■ Aim of the task
For each line of the data below that contains "just", return that line.

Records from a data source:

· · · · ·

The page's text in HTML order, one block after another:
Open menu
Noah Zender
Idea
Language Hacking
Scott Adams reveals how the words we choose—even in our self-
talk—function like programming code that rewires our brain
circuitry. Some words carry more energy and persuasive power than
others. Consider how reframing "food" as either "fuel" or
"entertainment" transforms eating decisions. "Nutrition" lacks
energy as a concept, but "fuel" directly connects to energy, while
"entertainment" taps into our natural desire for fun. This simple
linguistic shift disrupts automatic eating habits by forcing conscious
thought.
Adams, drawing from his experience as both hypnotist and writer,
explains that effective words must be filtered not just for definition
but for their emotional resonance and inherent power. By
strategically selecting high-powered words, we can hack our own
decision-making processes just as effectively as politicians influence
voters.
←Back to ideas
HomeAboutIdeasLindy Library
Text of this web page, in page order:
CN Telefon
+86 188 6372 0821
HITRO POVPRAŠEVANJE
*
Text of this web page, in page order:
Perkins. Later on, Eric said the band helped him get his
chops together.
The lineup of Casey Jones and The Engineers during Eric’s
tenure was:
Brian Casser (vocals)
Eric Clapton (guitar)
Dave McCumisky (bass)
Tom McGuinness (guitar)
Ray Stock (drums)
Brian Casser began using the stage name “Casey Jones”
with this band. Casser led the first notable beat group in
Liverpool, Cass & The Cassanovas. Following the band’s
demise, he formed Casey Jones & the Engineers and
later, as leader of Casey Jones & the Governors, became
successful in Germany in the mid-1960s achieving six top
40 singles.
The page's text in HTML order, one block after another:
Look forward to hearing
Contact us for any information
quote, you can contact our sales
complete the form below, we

· · · · ·

■ Answer section
explains that effective words must be filtered not just for definition
decision-making processes just as effectively as politicians influence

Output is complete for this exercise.